In June 2008, Blatche was stopped in Virginia on a charge of reckless driving and driving on a suspended license. He was ticketed in his Mercedes for going 86 mph in a 70 mph zone.
Blatche also hasn't always endeared himself to coaches for his work ethic. But Saunders says that's changing.
"He's improved that drastically,'' Saunders said. "He started in the summertime and he worked hard. He's just become more professional in his approach to the game and understanding now that people are counting on him more.
"When you have that responsibility, the question was: Would he accept that responsibility and could he do it on a consistent basis because he's always played a good game and come back with a couple stinkers? And so far he's had a very positive approach [and has been] very coachable.''
Not many stinkers have been seen from Blatche since getting his big chance. He's only scored less than 18 points in one game since the All-Star break, a 13-point effort.
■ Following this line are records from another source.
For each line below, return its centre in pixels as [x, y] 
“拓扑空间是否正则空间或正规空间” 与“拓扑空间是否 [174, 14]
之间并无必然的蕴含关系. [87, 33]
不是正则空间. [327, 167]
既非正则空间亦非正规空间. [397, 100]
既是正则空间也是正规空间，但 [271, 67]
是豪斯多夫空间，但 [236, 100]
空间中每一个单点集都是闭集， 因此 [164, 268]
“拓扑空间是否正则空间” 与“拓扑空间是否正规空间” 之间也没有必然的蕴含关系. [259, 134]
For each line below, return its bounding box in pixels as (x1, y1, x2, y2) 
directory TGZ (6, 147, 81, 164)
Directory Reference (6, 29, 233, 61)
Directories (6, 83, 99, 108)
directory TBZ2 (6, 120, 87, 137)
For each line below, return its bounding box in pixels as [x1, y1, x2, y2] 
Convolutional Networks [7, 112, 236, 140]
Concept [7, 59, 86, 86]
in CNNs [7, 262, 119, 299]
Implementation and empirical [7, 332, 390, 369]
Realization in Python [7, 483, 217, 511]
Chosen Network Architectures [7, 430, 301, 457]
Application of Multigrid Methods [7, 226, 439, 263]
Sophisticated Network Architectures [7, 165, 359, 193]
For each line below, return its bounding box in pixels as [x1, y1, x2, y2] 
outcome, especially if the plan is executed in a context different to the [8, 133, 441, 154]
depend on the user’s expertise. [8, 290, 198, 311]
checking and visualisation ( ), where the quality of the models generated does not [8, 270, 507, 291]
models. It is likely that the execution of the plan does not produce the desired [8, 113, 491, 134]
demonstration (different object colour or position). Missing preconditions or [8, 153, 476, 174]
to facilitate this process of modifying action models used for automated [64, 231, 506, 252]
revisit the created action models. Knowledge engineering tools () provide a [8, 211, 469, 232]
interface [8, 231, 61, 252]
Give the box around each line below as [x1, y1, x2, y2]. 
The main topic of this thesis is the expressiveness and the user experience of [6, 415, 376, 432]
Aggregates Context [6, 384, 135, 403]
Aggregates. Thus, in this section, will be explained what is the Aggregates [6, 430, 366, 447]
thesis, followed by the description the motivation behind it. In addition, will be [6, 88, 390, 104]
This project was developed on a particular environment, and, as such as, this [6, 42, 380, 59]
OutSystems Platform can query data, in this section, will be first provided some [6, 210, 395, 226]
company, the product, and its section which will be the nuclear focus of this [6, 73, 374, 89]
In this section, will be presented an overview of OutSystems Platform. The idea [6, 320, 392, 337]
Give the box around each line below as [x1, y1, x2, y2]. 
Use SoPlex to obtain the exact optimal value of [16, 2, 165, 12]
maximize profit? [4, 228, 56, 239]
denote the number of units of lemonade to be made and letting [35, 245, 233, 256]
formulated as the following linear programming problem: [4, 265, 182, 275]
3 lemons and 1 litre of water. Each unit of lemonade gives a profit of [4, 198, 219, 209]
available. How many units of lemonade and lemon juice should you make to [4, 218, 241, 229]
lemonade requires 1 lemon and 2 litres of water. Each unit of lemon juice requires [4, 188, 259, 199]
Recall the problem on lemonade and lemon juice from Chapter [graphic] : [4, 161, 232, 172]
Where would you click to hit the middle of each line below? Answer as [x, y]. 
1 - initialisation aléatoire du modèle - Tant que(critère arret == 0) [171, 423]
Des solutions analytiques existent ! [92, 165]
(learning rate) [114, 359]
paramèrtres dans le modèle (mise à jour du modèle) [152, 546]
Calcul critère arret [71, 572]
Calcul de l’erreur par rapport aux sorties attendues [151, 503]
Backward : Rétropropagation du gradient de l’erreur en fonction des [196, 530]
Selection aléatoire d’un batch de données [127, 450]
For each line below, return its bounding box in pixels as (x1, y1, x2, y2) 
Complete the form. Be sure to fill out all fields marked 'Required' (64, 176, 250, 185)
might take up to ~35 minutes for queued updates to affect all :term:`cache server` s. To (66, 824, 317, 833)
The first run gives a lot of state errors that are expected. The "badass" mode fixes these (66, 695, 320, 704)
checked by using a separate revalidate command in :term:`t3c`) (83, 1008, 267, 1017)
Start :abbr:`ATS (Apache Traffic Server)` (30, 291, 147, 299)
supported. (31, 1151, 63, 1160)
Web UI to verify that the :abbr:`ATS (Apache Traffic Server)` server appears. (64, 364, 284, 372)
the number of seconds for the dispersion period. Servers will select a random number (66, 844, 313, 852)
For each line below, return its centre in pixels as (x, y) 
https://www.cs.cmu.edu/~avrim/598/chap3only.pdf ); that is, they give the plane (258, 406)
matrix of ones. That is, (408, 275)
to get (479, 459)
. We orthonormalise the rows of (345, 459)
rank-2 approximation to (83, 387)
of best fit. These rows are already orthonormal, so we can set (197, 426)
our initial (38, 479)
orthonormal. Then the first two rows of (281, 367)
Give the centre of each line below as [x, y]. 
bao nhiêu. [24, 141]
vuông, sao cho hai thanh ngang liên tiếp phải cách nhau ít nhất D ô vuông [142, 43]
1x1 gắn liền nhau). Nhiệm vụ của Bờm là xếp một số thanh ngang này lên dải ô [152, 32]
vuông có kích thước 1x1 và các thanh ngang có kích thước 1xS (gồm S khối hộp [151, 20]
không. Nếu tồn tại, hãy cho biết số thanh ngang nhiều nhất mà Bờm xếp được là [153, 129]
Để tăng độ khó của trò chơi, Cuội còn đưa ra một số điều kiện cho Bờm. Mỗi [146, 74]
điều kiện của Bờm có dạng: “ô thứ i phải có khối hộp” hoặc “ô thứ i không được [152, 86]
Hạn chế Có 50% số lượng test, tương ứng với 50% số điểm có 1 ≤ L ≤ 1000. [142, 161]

While the Wizards are just 4-12 since the break and have dropped nine straight, that hardly can be blamed on Blatche due to their overall scarcity of talent.
Blatche, shooting 49.7 percent from the field, believes he can be a player who regularly puts up 20 points a night in his NBA career.
"It's an opportunity, and I'm taking advantage of the opportunity,'' said Blatche, who suffered a left sprained ankle Tuesday at Denver but is hopeful of not missing a game and playing Friday at Portland. "I feel like, if a person is scoring 24 points a game, he's capable of doing it. It's not like I'm going out and shooting 50 shots a game. I'm shooting a high field-goal percentage. I think I'm capable of [being a regular 20-point scorer].''
Blatche, though, won't be paid like one. At least not until 2012-13.